## [Work to complete]
Copy each line below holding "Châtillon".

Records contained in a dataset:
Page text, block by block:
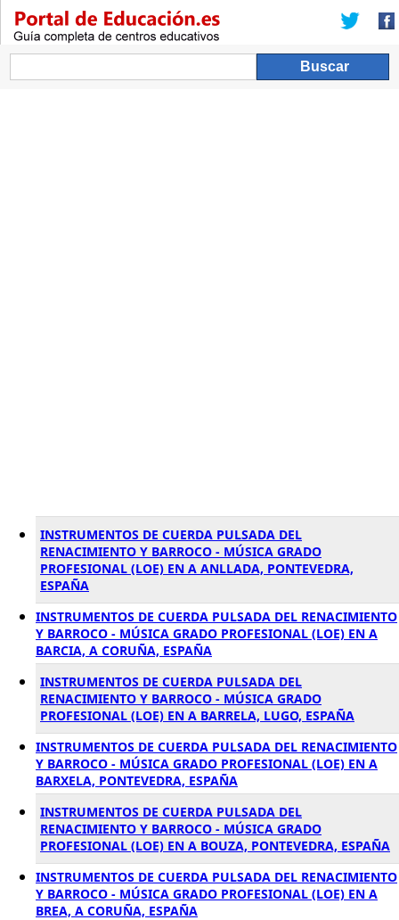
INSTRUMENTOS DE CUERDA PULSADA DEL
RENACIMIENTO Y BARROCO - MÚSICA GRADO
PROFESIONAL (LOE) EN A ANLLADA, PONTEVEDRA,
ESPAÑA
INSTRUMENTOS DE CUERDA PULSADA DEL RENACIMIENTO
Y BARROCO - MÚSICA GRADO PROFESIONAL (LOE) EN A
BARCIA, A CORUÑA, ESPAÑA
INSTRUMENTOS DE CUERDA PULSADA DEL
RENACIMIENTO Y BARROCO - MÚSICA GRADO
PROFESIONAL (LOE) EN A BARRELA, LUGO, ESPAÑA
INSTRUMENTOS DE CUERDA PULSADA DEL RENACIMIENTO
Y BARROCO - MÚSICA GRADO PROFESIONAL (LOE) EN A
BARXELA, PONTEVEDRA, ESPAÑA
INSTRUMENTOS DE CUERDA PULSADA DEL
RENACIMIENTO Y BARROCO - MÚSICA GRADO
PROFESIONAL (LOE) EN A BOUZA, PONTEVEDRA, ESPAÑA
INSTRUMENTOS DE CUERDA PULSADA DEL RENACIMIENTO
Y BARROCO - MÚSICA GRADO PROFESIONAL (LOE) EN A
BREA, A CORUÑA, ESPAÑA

---

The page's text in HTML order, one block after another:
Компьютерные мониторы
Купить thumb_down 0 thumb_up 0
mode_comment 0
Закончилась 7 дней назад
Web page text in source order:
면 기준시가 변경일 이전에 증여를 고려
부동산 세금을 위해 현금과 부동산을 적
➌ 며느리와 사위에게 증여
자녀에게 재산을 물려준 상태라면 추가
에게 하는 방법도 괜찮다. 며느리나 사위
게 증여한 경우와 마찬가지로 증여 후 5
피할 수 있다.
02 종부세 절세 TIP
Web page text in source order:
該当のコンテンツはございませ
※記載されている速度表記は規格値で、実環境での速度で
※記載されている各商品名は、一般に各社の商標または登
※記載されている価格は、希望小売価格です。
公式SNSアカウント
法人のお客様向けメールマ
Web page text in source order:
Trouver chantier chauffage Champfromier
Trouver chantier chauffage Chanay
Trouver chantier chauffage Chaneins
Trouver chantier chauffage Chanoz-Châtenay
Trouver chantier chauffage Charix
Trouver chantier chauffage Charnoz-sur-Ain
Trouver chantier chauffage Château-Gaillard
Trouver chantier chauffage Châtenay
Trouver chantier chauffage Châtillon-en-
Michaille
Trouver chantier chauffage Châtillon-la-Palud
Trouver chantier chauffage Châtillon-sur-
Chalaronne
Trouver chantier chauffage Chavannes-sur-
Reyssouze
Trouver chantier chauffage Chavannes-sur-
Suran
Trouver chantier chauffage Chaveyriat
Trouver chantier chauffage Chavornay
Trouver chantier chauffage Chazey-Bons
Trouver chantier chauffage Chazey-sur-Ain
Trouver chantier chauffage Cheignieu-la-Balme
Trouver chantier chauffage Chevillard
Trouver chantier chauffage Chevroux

## [Task solution]
Trouver chantier chauffage Châtillon-en-
Trouver chantier chauffage Châtillon-la-Palud
Trouver chantier chauffage Châtillon-sur-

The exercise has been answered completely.